France’s Romain Bardet struggles through a cloud of flare smoke at the Tour de France. (Peter Dejong/Associated Press)

The Tour de France threatened to descend into chaos as the riders ascended the Alps during Thursday’s Stage 12, with fans crowding the course and lighting flares, the smoke clouding the riders’ view. It got so bad that Vincenzo Nibali, the 2014 champion, was knocked from his bike and out of the Tour entirely as he attempted to navigate a smoke-filled tunnel of fans with 3.8 kilometers left on his ascent of Alpe d’Huez.

“There were two police motorbikes, I was following [rider Chris] Froome, I was feeling good, then it slowed and I fell down,” said Nibali, who finished the stage but later discovered he had fractured a vertebra in the wreck. “The blow gave me big pain in my back.”

The fans seemed to be directing most of their ire-filled over-enthusiasm toward Froome, the four-time winner from Team Sky who was cleared of doping accusations days before the Tour began earlier this month. On Thursday, a fan reportedly spat at the Englishman. Another gave him what Agence France-Presse described as “a hearty slap on the back.”

“On the roadside it’s been calm for the past 10 days or so, with very few anti-Sky or anti-Froome banners. But suddenly, we’ve seen a lot more,” Froome said, per AFP. “All I can do is renew calls for calm, for good sense and for serenity with regard to the riders on the Tour de France. Don’t whistle and, obviously, don’t touch the riders. Even if it’s just an over-friendly backslap.”

Geraint Thomas, the stage winner, overall leader and Froome’s Team Sky teammate, was booed as he crossed the finish line and when he stood on the winner’s podium, and Tour director Christian Prudhomme has had just about enough.

“The climb up the Alpe d’Huez was painful,” he said, per AFP. “The riders of the Tour, the champions of this race, need to be respected.”

While dramatic visuals of racers speeding through cordons of closely packed fans is one of the Tour’s selling points, it seems to be getting out of hand. Prudhomme singled out selfie-taking fans — suggesting officials could ban them from running behind riders during the mountain stages — and those who lit flares along the course.

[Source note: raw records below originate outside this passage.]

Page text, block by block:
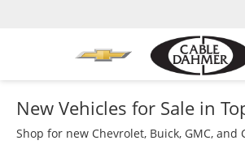
New Vehicles for Sale in
Shop for new Chevrolet, Buick, GMC,
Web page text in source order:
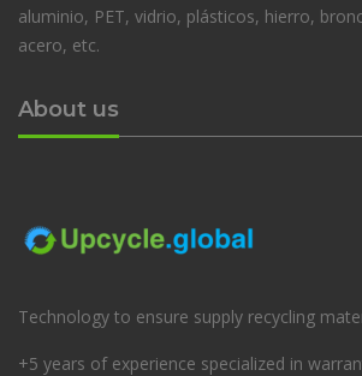
aluminio, PET, vidrio, plásticos, hierro,
acero, etc.
About us
Technology to ensure supply recycling
+5 years of experience specialized in
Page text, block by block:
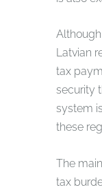
Latvian
tax
security
system
these
The
tax
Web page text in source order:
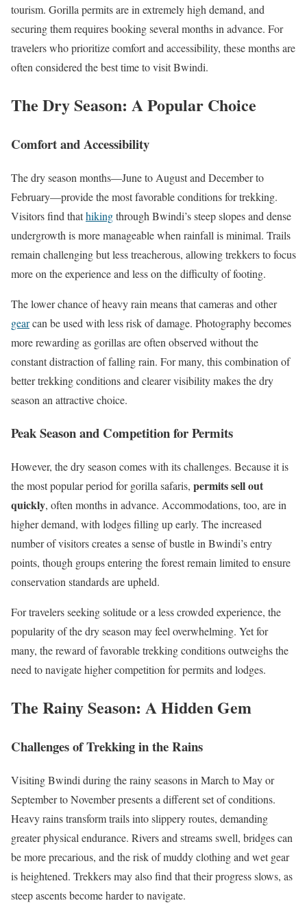
tourism. Gorilla permits are in extremely high demand, and
securing them requires booking several months in advance. For
travelers who prioritize comfort and accessibility, these months are
often considered the best time to visit Bwindi.
The Dry Season: A Popular Choice
Comfort and Accessibility
The dry season months—June to August and December to
February—provide the most favorable conditions for trekking.
Visitors find thathikingthrough Bwindi’s steep slopes and dense
undergrowth is more manageable when rainfall is minimal. Trails
remain challenging but less treacherous, allowing trekkers to focus
more on the experience and less on the difficulty of footing.
The lower chance of heavy rain means that cameras and other
gearcan be used with less risk of damage. Photography becomes
more rewarding as gorillas are often observed without the
constant distraction of falling rain. For many, this combination of
better trekking conditions and clearer visibility makes the dry
season an attractive choice.
Peak Season and Competition for Permits
However, the dry season comes with its challenges. Because it is
the most popular period for gorilla safaris, permits sell out
quickly, often months in advance. Accommodations, too, are in
higher demand, with lodges filling up early. The increased
number of visitors creates a sense of bustle in Bwindi’s entry
points, though groups entering the forest remain limited to ensure
conservation standards are upheld.
For travelers seeking solitude or a less crowded experience, the
popularity of the dry season may feel overwhelming. Yet for
many, the reward of favorable trekking conditions outweighs the
need to navigate higher competition for permits and lodges.
The Rainy Season: A Hidden Gem
Challenges of Trekking in the Rains
Visiting Bwindi during the rainy seasons in March to May or
September to November presents a different set of conditions.
Heavy rains transform trails into slippery routes, demanding
greater physical endurance. Rivers and streams swell, bridges can
be more precarious, and the risk of muddy clothing and wet gear
is heightened. Trekkers may also find that their progress slows, as
steep ascents become harder to navigate.
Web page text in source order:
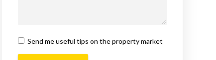
Send me useful tips on the property market
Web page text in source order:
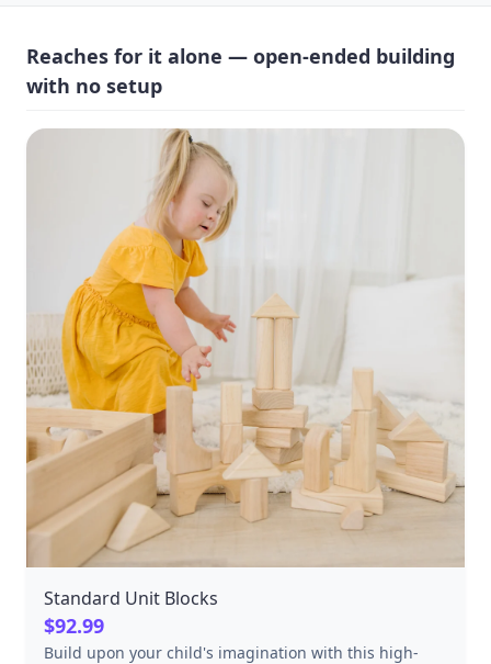
Reaches for it alone — open-ended building
with no setup
Standard Unit Blocks
$92.99
Build upon your child's imagination with this high-
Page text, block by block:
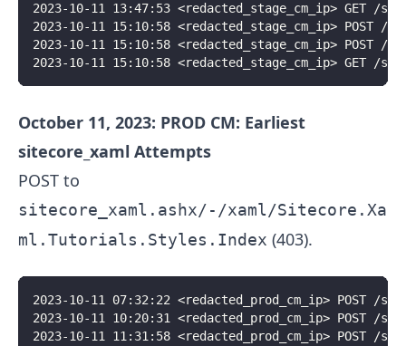
2023-10-11 13:47:53 <redacted_stage_cm_ip>
2023-10-11 15:10:58 <redacted_stage_cm_ip>
2023-10-11 15:10:58 <redacted_stage_cm_ip>
2023-10-11 15:10:58 <redacted_stage_cm_ip>
October 11, 2023: PROD CM: Earliest
sitecore_xaml Attempts
POST to
sitecore_xaml.ashx/-/xaml/Sitecore.Xa
ml.Tutorials.Styles.Index (403).
2023-10-11 07:32:22 <redacted_prod_cm_ip> POST /
2023-10-11 10:20:31 <redacted_prod_cm_ip> POST /
2023-10-11 11:31:58 <redacted_prod_cm_ip> POST /
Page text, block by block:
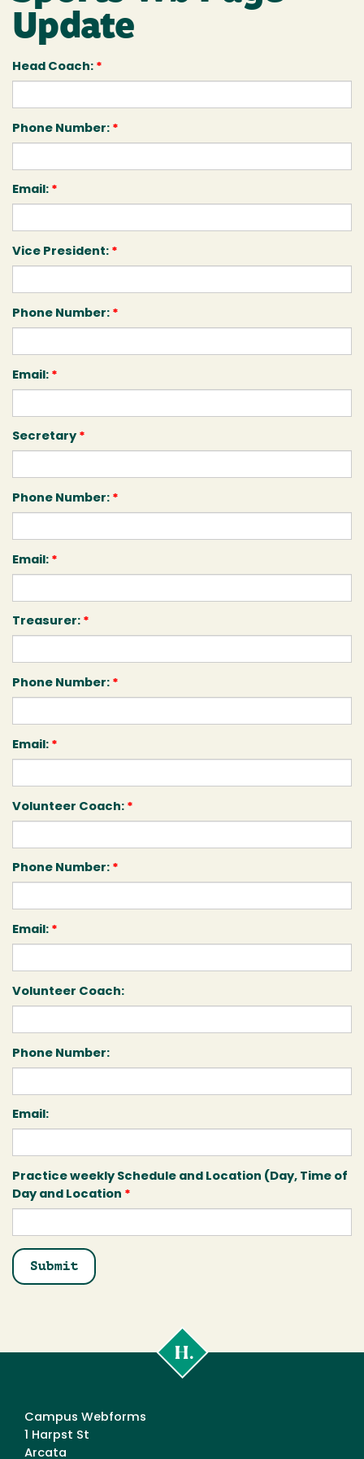
Update
Head Coach: *
Phone Number: *
Email: *
Vice President: *
Phone Number: *
Email: *
Secretary *
Phone Number: *
Email: *
Treasurer: *
Phone Number: *
Email: *
Volunteer Coach: *
Phone Number: *
Email: *
Volunteer Coach:
Phone Number:
Email:
Practice weekly Schedule and Location (Day, Time of
Day and Location *
Poly
Campus Webforms
1 Harpst St
Arcata
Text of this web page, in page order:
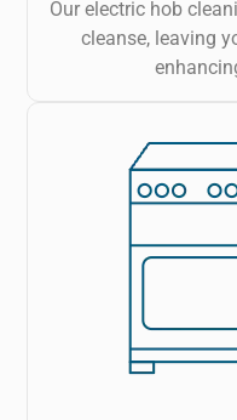
Our electric hob
cleanse, leaving

“They have only one wish: to be on television and take a selfie,” Prudhomme told AFP. “We have no wish to see that again.”

“Rocket flares don’t belong on bike races. They make the riders breathe in noxious air, and they blind them,” he added. “It just doesn’t make sense.”

The Tour has faced such chaos in the past. During the 1975 Tour de France, a French fan punched Belgian five-time winner Eddy Merckx in his lower abdomen near the finish line of the 14th stage, with the blow and a broken cheekbone suffered in a spill three stages later dooming his chances.

“It did worse than wind Merckx: It ruptured the fragile pact, the bond of trust that exists between the riders and the public,”’s Richard Moore wrote in 2015.

More recently, Team Sky rider Richie Porte claimed he was punched by a fan during a mountain stage in 2015 and later had words with a fan who yelled “Doper!” at him as he was riding back to the team bus at the end of the stage.

“I don’t think I deserve to be punched just for doing my job,” the Australian said at the time.